(Items listed in a dataset)
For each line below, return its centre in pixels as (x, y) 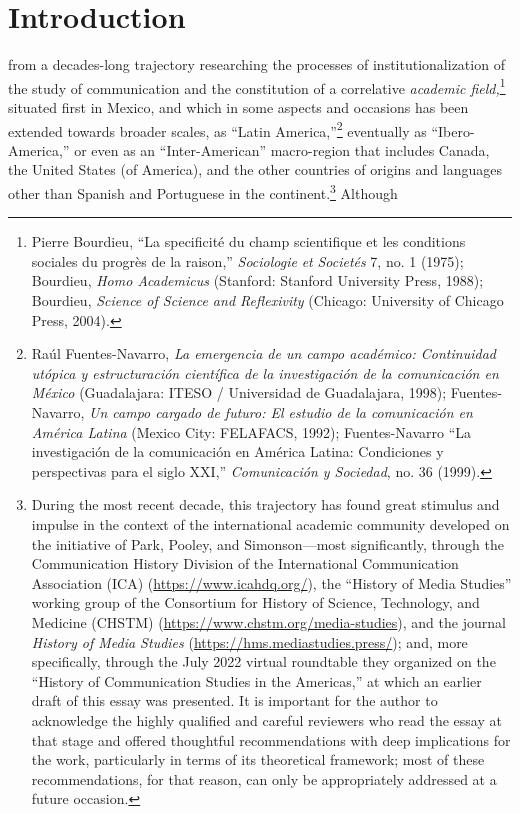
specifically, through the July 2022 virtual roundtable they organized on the (263, 661)
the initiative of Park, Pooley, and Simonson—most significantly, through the (267, 543)
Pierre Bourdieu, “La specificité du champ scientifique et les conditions (248, 241)
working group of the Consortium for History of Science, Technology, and (255, 602)
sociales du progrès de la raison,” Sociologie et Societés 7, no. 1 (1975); (247, 260)
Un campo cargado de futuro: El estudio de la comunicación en (281, 412)
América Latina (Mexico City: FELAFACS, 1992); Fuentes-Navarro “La (251, 431)
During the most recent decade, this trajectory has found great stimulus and (265, 504)

▸ **Requirement**
Filter the entries above down to the lines that hold the word "through", and copy those lines.

▸ **Answer space**
specifically, through the July 2022 virtual roundtable they organized on the (263, 661)
the initiative of Park, Pooley, and Simonson—most significantly, through the (267, 543)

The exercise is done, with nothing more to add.